■ **PROBLEM STATEMENT**
Go through the data and copy each line where the string "silx" appears.

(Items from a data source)
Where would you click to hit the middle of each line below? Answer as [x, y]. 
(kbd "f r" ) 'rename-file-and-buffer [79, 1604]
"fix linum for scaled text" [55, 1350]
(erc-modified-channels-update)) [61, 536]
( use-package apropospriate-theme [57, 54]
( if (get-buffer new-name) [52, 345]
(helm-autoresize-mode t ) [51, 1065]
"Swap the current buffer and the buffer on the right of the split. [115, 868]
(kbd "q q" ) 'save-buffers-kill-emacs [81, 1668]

--

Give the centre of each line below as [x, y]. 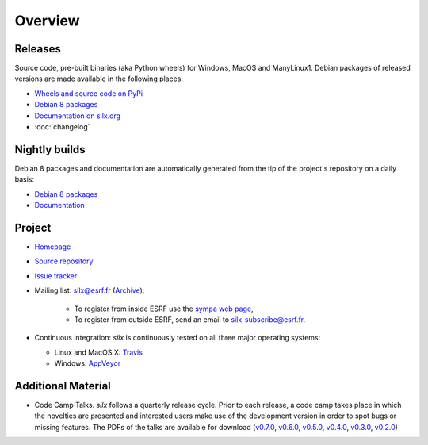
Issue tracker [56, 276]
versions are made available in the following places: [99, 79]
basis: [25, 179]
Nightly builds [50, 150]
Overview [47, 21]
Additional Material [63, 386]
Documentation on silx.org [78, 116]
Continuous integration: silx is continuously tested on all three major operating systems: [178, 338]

...

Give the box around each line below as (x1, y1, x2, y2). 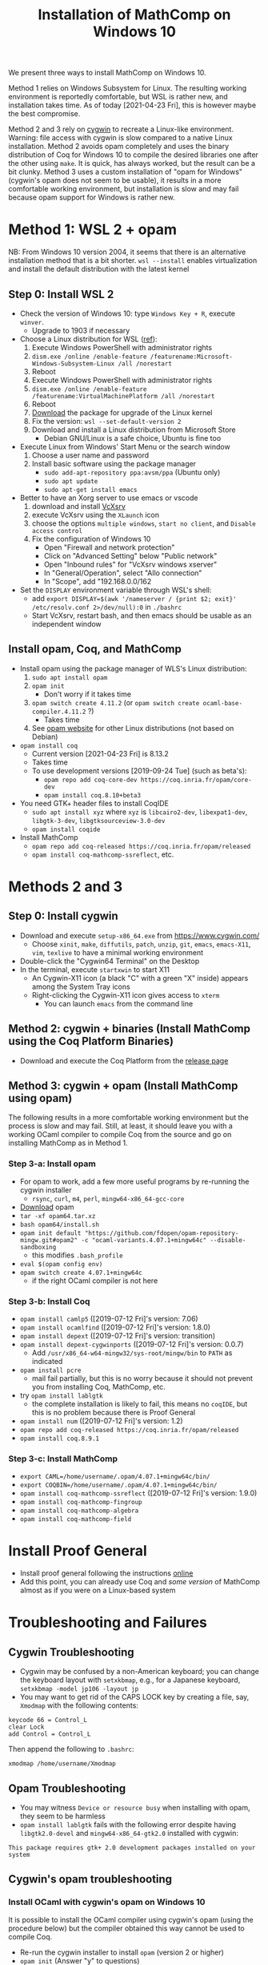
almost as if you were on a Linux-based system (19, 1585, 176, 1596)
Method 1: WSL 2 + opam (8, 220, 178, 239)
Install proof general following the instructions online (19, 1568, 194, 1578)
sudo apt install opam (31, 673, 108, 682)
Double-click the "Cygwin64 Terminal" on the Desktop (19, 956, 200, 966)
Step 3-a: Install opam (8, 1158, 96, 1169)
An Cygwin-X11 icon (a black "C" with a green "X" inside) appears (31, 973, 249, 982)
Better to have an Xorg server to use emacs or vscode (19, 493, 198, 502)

■ **EXERCISE ANSWER**
Documentation on silx.org [78, 116]
Continuous integration: silx is continuously tested on all three major operating systems: [178, 338]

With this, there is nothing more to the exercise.